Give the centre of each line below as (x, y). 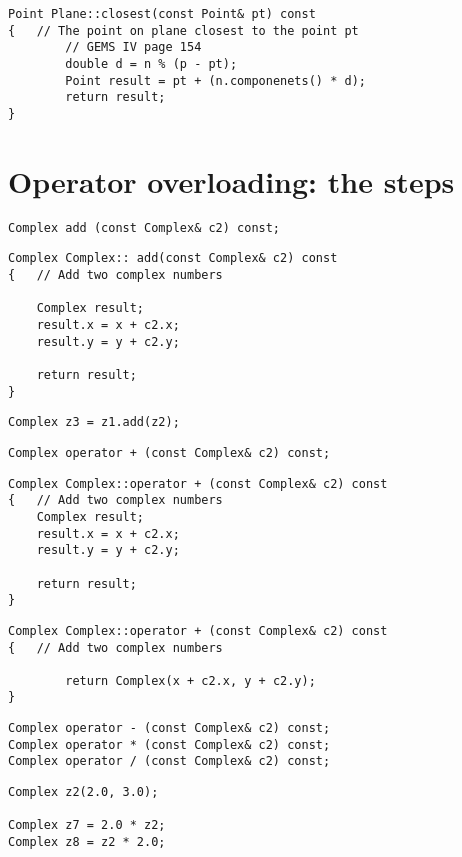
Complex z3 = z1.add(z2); (94, 422)
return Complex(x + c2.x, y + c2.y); (190, 680)
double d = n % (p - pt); (151, 63)
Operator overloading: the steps (231, 180)
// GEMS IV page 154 (133, 47)
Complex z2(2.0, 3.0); (83, 792)
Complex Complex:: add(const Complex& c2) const (173, 258)
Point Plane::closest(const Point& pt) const (162, 14)
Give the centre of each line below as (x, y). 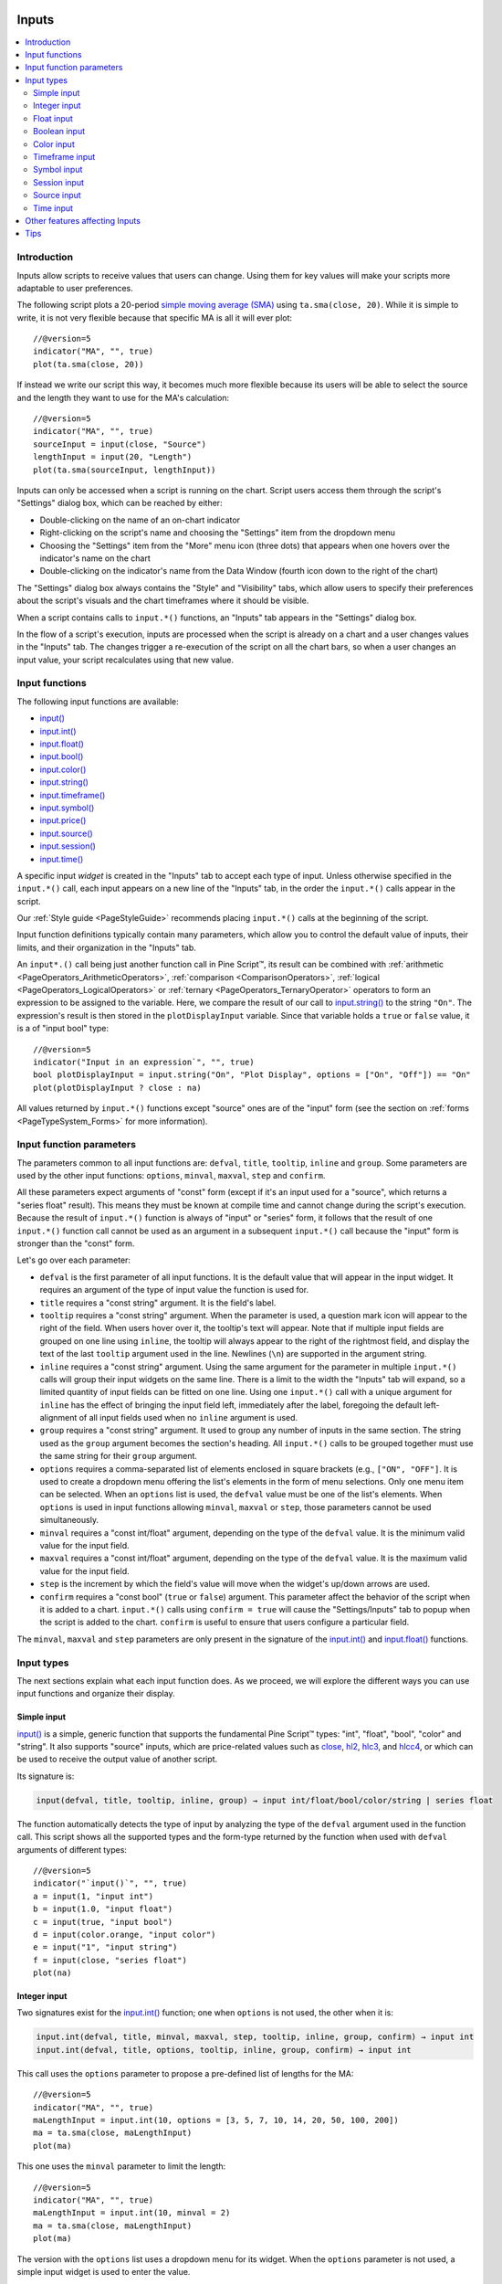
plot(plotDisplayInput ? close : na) (118, 1088)
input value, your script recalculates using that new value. (125, 660)
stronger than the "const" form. (76, 1243)
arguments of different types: (72, 1849)
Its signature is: (46, 1776)
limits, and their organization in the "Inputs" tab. (106, 947)
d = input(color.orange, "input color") (125, 1934)
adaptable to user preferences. (75, 288)
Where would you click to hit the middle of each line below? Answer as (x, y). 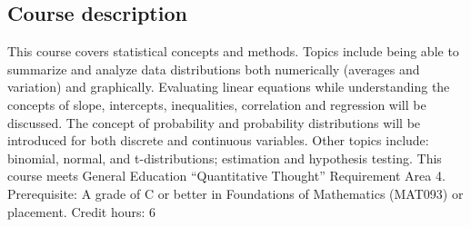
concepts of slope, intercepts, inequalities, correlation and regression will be (217, 104)
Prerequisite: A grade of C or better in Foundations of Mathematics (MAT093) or (235, 193)
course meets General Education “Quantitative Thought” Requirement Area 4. (226, 176)
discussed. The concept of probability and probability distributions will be (214, 122)
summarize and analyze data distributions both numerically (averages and (214, 69)
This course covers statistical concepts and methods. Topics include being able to (233, 51)
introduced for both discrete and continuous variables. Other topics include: (218, 140)
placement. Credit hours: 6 (82, 211)
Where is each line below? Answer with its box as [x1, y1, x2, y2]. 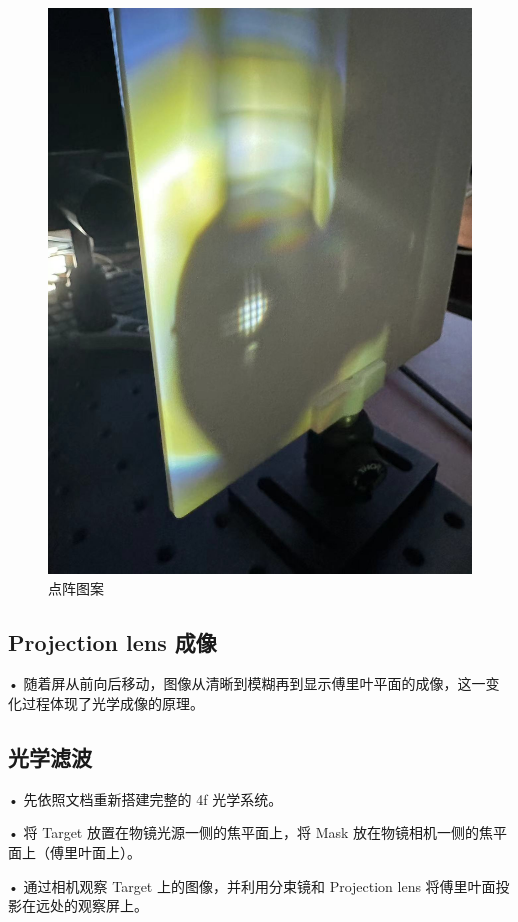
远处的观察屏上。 [35, 895, 148, 916]
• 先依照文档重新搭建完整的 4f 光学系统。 [8, 788, 283, 809]
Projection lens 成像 [8, 626, 217, 657]
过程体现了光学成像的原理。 [21, 693, 204, 714]
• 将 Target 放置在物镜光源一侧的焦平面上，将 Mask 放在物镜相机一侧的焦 [8, 822, 494, 843]
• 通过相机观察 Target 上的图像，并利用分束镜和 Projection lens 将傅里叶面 [8, 875, 496, 896]
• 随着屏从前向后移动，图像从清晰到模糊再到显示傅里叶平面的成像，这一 [8, 673, 486, 694]
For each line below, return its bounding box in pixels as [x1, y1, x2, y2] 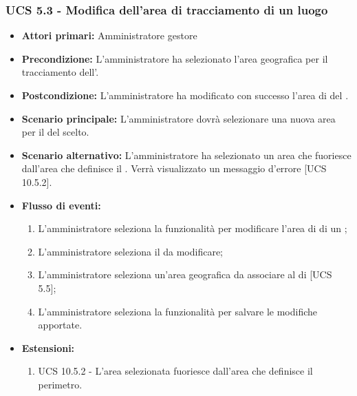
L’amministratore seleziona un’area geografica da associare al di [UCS [38, 267, 332, 282]
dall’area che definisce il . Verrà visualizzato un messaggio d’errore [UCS [21, 161, 327, 176]
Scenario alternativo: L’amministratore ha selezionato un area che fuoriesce [21, 147, 351, 162]
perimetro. [38, 377, 83, 391]
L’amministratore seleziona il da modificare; [38, 244, 224, 258]
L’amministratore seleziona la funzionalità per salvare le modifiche [38, 304, 318, 318]
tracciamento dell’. [21, 65, 99, 79]
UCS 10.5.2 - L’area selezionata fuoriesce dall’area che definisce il [38, 364, 313, 378]
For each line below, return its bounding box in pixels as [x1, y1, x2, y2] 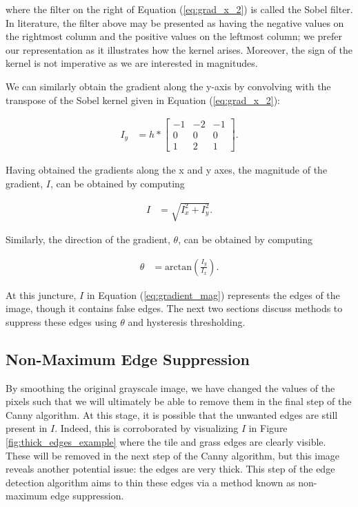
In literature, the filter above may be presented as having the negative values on [6, 15, 344, 30]
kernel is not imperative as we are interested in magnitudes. [6, 56, 258, 70]
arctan [165, 262, 192, 272]
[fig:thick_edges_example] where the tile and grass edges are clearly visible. [6, 435, 326, 449]
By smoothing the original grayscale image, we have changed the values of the [6, 380, 335, 395]
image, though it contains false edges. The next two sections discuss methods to [6, 301, 343, 315]
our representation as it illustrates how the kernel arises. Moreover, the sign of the [6, 42, 352, 56]
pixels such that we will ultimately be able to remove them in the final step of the [6, 394, 352, 408]

== Your assignment ==
Filter the data above down to lines with the word "include", and copy them.

== Exercise output ==
This course covers statistical concepts and methods. Topics include being able to (233, 51)
introduced for both discrete and continuous variables. Other topics include: (218, 140)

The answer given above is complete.